そうじゃないの、と、言葉を重ねる。彼は少しだけ驚いた顔をしていた。今まで、彼の話を遮った事なんて無かった。余り話さない分その声を聞き逃したくなくて、一音一音拾うように話を聞いていたからだ。

言葉を遮るのは簡単なのに、次の言葉を言うのは難しい。
そうして、私はサツキくんの何を知ってるのかと自問自答する。名前も漢字で書けない、学校や年齢だって知らない。会った回数なんて両手で足りる。―――だけど私は、目の前に居るサツキくんを知っている。


「今日のサツキくん、今までで一番悲しい顔をしてるから」


摘まれた花は生きてるのか死んでいるのか。
花束になり、愛する人から愛される人の手に渡り、掛け替えの無い思い出を彩る一つとなり、月は見えなくてもそこにある。

両腕に抱えられた花は、生きている。


「何があったか話して欲しいなんて思ってない。だけどサツキくん、私に当たったり早く帰したりした事もあったのに、今更取り繕うなんて嫌だよ」


前に、サツキくんが今は人と居られないと私を帰した事があった。その日の彼は色んな事に対して憤っていて、一言で言えば荒れていた。それから後日、八つ当たりだったと眉を下げた。
サツキくんはいつも真っ直ぐだ。誤解を招くような言葉や態度を使うだけで、不用意に人を傷付けることも、嘘もごまかしも無い。


「…お前も変わってるな」


本当は恐かった。怒られるかと思っていた。何も知らないくせにと罵倒されてもおかしく無い私たちの距離感が、これで終わってしまうのでは無いかと。

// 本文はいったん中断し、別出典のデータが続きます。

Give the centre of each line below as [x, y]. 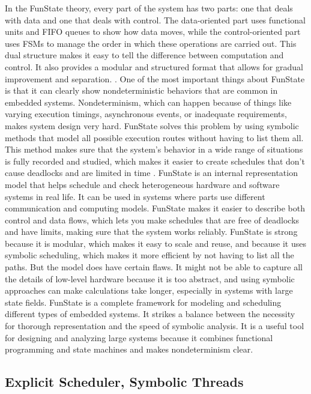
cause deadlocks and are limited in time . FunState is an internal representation [151, 173]
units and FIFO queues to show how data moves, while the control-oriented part [153, 32]
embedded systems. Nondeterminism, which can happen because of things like [148, 102]
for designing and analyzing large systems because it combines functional [139, 337]
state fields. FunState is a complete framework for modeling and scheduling [143, 302]
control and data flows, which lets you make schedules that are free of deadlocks [152, 220]
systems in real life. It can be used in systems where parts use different [135, 196]
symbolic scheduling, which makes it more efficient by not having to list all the [149, 255]
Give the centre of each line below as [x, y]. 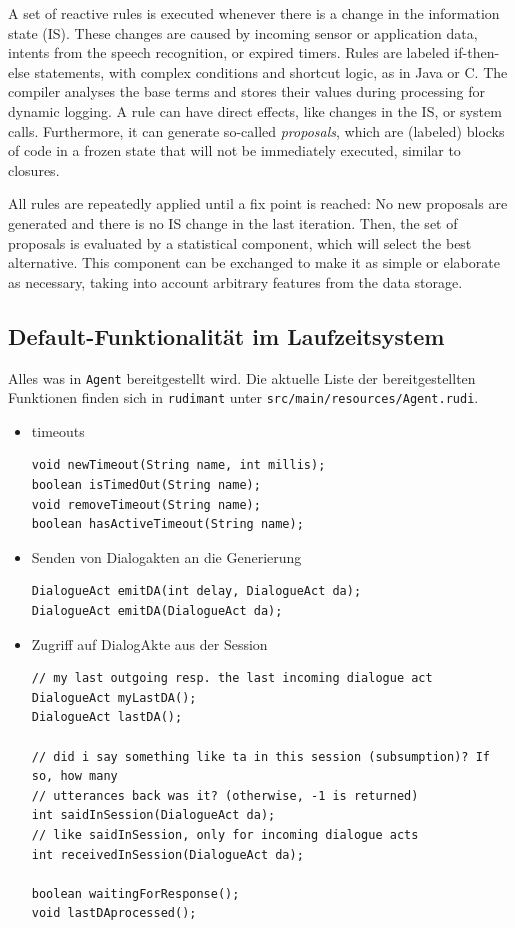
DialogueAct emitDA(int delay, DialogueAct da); [196, 591]
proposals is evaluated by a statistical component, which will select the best [240, 242]
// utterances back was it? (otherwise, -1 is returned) [225, 795]
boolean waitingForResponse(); [135, 893]
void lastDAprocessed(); [114, 913]
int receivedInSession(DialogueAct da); [167, 854]
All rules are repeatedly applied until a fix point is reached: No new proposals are [258, 203]
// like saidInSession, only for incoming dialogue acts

「寮に帰る気分じゃなかったからここに来たけど、今日は帰った方が良いかも知れねえな」


そんな考えに反して、サツキくんは自嘲気味な言葉を返すだけ。私に言うと言うよりは、自分自身に言い聞かせるような口調。
思い違いだった。そもそもサツキくんの中に私は居なかったのかも知れない。


「お前も早く帰れよ。寒くなって来た、このまま雪が降るかもな」


言いながら、サツキくんは立ち上がり私に背を向けてしまった。反射的に追い掛けようとして、だけど私になにが出来るのかと足が動かなくなる。
私の声はきっと届かない。それを彼は良しとしない。だけど、今日のサツキくんは危なくて見ていられない。

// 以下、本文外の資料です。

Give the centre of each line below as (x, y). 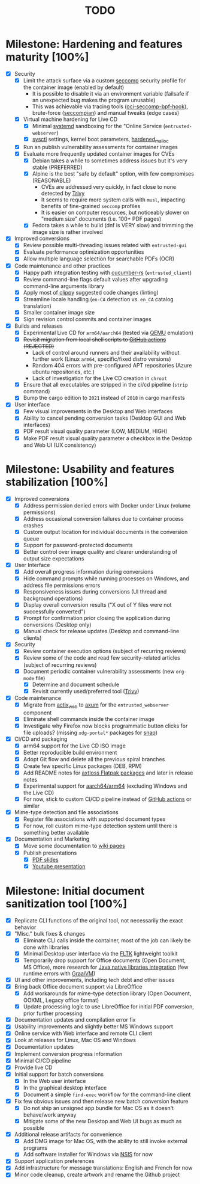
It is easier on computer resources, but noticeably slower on (115, 213)
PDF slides (45, 859)
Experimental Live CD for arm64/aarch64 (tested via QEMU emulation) (108, 333)
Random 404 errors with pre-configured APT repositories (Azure (112, 366)
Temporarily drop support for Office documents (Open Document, (104, 960)
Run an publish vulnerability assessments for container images (100, 147)
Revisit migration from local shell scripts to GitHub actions (95, 340)
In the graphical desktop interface (65, 1087)

結局その場を一歩も動けないまま小さくなっていく背中から目が離せないでいたら、ふいに彼が振り返った。


「ありがとう」


それが何に対しての「ありがとう」なのか。どんなに考えても、きっと私には解らない。ただ、その時のサツキくんがサツキくんじゃないみたいに穏やかな顔をしていた事が心に残った。
今夜は月が見えない。今にも雪が降り出しそうな寒空の下、なにを思って彼は来た道を戻るのだろう。


年が明けるまで、彼が公園に来ることは無かった。